Cherie Blair has one of the sharpest legal brains in the country. She is also a 
committed Catholic, a devoted mother, and an active campaigner for a number of 
worthwhile causes, garnering awe from all around for her ability to manage so many 
conflicting demands. So why does she take advice from a man who insists that he can 
reverse the ageing process by divining for water with a stick? And why does she 
continue to do so despite being constantly warned about the political risk such 
associations represent?

The British press is notorious for denying women the complexity they deserve. It is, 
of course, plausible that an interest in juniper oil and jurisprudence might happily 
co-exist. Nor is there anything profoundly unusual about many of Blair's alternative 
forays, though there are many who would wish to exaggerate them in order to smear her 
husband. Similarly, though she may have been naive in her dealing with Foster, there 
were many watching eagerly for her to slip up.

Blair is certainly broad-minded, and comes from a family of emotionally open and 
experimental women. Her mother, Gale, worked as an actress, and is a constant presence 
at Downing Street. Her sister, Lyndsey, gave up a flourishing career as a property 
lawyer to retrain as a homeopath. As Elizabeth Gibaud, a dietician at the exclusive 
Hale clinic in London, who helped Blair lose a stone following the birth of her son 
Leo, notes: "People don't pay that kind of money if they don't take it seriously."

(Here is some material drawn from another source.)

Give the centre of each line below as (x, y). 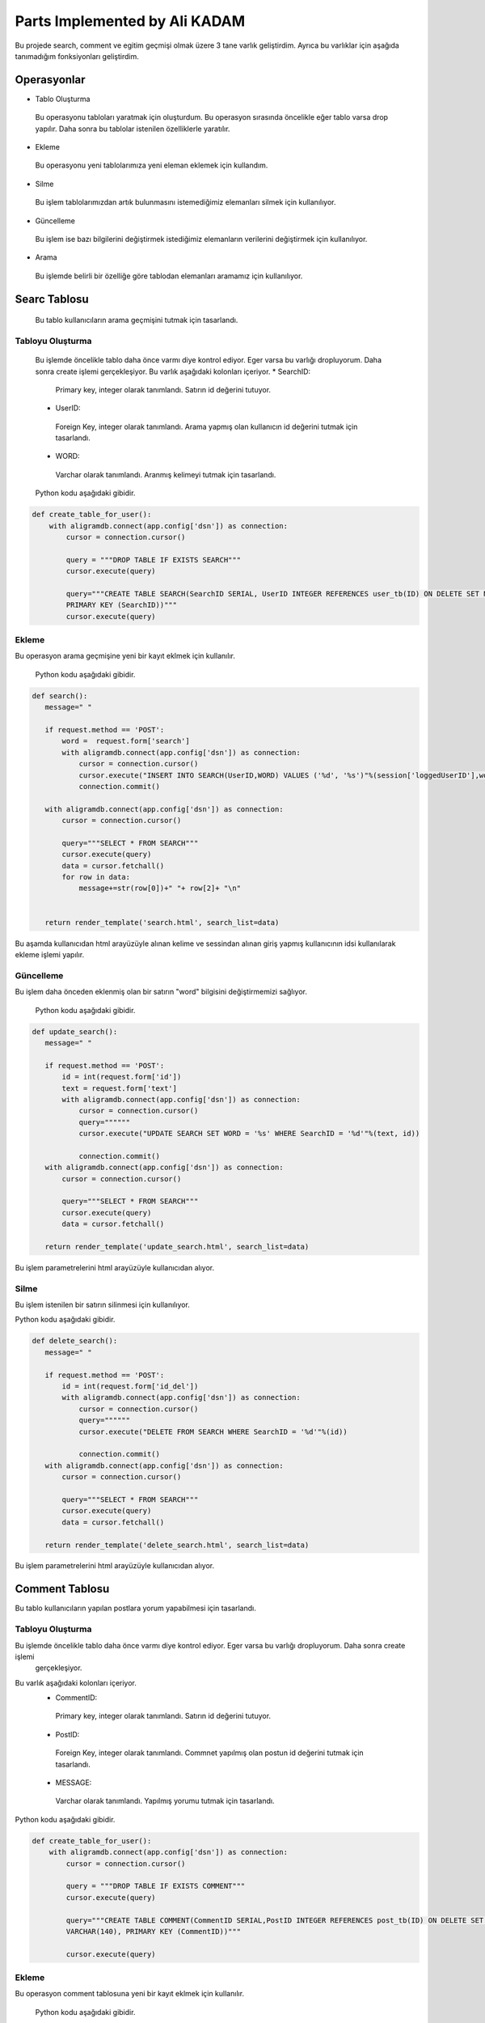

There is a tacit implication that an interest in the more extreme methods of 
alternative therapy requires a certain gullibility. Yet some working closely with 
Blair argue that her private exploration should remain private, and should be seen in 
the context of her determination to take her position seriously and "look the part".

Others believe that her insecurity may not be helped by her other close and 
notoriously forthright adviser, Millar. "Fiona is unbelievably tough and she's the 
sort of person who would make you feel inadequate," said another source, suggesting 
that Millar could inadvertently become an amplifier for Cherie's insecurities. Caplin 
may thus remain a necessary antidote.

Other less generous observers suggest that Blair's ambition has escalated over the 
years to the extent that she has made herself even more vulnerable, associating with 
people who do not have the perspective or inclination to warn her about potentially 
embarrassing liaisons. True or not, she could not be faulted on her loyalty.